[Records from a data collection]
◇ ◇ ◇ ◇
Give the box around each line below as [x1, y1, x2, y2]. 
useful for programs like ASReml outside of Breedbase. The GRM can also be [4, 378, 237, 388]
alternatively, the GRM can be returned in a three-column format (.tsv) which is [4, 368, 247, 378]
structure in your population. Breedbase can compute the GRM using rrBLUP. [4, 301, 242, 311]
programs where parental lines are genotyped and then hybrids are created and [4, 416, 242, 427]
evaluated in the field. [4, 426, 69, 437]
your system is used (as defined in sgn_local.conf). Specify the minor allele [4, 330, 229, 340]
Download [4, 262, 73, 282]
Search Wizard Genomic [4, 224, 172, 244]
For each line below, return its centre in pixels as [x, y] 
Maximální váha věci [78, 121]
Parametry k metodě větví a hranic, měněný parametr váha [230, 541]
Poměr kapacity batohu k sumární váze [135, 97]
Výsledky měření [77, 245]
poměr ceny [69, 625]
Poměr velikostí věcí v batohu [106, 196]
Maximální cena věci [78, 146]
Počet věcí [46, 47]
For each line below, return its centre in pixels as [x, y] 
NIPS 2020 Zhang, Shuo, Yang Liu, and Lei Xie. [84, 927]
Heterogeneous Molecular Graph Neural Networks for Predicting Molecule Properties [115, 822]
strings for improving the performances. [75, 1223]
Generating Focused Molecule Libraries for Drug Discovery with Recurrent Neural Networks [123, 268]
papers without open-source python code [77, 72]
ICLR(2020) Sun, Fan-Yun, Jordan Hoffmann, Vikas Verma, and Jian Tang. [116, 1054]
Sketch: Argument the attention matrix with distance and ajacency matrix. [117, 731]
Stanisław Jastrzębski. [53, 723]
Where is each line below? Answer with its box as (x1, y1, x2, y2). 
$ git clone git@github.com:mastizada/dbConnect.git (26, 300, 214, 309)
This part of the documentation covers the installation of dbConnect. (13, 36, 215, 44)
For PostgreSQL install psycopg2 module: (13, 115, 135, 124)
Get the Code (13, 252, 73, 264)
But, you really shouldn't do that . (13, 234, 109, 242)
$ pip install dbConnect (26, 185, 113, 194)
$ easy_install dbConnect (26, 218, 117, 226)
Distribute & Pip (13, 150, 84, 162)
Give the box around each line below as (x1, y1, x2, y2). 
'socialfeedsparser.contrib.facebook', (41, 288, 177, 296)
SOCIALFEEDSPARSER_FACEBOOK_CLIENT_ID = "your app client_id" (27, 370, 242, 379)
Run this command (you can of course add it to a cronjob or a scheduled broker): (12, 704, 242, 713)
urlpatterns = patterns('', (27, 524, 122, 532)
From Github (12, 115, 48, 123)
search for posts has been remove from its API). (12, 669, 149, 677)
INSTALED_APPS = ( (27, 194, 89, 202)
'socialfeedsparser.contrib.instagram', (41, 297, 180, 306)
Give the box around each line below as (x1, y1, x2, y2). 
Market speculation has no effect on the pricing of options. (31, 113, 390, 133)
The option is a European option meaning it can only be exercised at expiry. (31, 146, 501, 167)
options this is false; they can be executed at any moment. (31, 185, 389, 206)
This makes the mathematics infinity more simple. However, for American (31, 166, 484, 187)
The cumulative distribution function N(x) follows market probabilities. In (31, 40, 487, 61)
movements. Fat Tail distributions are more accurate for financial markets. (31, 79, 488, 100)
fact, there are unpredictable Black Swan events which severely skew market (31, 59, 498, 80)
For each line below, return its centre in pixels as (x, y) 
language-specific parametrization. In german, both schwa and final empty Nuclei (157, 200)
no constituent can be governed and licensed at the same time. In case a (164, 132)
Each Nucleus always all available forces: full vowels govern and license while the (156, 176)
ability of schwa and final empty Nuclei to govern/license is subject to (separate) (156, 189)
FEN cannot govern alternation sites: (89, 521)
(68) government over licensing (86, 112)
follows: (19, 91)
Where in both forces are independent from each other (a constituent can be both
◇ ◇ ◇ ◇
- [Goal of the exercise]: Taking the lines above, repeat exactly those from the line that contains "INSTALED_APPS = ( (27, 194, 89, 202)" through the line that contains "options this is", and both of those lines as well. Include nothing else.

- [Your response]:
INSTALED_APPS = ( (27, 194, 89, 202)
'socialfeedsparser.contrib.instagram', (41, 297, 180, 306)
Give the box around each line below as (x1, y1, x2, y2). 
Market speculation has no effect on the pricing of options. (31, 113, 390, 133)
The option is a European option meaning it can only be exercised at expiry. (31, 146, 501, 167)
options this is false; they can be executed at any moment. (31, 185, 389, 206)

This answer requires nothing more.